Unsupervised learning, Transformation and Clustering, PCA
Create a report that includes what cryptocurrencies are on the trading market and how they could be grouped to create a classification system for this new investment. Since there is no known output for what to looking for, need to use unsupervised learning. To group the cryptocurrencies, use a clustering algorithm. Finallay, use data visualizations to share findings with the board.
- preprocessing (cleaning, scaling) the database,
- using Principal Component Analysis to see the data in dimentional reduction,
- clustering cryptocurrencies using K-Means algorithm,
- visualizing classified results with 2D and 3D scatter plots.

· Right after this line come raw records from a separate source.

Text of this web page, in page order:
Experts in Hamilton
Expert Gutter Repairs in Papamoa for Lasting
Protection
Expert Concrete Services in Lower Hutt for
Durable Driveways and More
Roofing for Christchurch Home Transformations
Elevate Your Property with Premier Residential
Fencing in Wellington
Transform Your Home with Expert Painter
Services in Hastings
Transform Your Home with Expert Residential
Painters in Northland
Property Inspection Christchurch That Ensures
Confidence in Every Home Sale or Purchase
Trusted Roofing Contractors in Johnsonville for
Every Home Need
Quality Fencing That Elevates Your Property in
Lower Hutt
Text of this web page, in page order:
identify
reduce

Tools : Python, jupyter notebook, skilearn
Using unsupervised machine learning to identify clusters of the cryptocurrencies. We produced the elbow curve below using the K-Means method iterating on k values from 1 to 10 to define the ideal number of clusters based on data features. So, based on the Elbow curve, we will use 4 clusters to categorize the crytocurrencies.

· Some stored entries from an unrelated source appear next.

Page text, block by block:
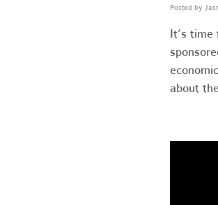
Posted by
It’s
about
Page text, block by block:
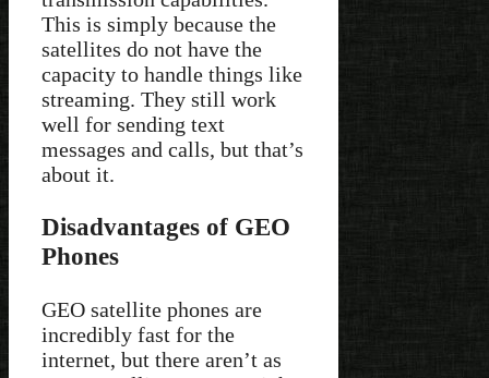
This is simply because the
satellites do not have the
capacity to handle things like
streaming. They still work
well for sending text
messages and calls, but that’s
about it.
Disadvantages of GEO
Phones
GEO satellite phones are
incredibly fast for the
internet, but there aren’t as
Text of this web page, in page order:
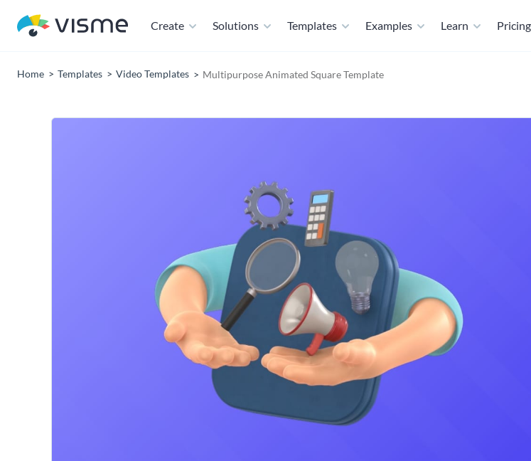
Create Solutions Templates Examples Learn Pricing
Home Templates Video Templates Multipurpose Animated Square Template

3D-Scatter plot with PCA algorithm to reduce the crytocurrencies dimensions to three principal components on clusters
We created hv_table as an interactive table in the jupyter notebook, as you can see in the picture below as sorted by class, most of the cryptocurrencies belongs to #0, #1 classes, and there is only one cryptocurrencies belongs to #3, which is highlight here, BitTorrent;
Plotting the scatter plot with two cryptocurrency features directly does not efficiently segregate the different classes. As you seen earlier using the PCA algorithm is the right method for better visualizations.
We have showed 4 clusters of cryptocurrencies after classification of 532 cryptocurrencies based on similarities of their features by unsupervised machine learning algorithms. 3D PCA plot nicely showed the 4 clusters, most of the cryptocurrencies are part of the #0, #1 clusters, 6 of them belong to #2 cluster, only 1 of them belongs to #3. Only with two cryptocurrency features (TotalCoinMined vs TotalCoinSupply) does not efficiently segregate the different classes. So, more features giving more power to classify the cryptocurrencies in this case.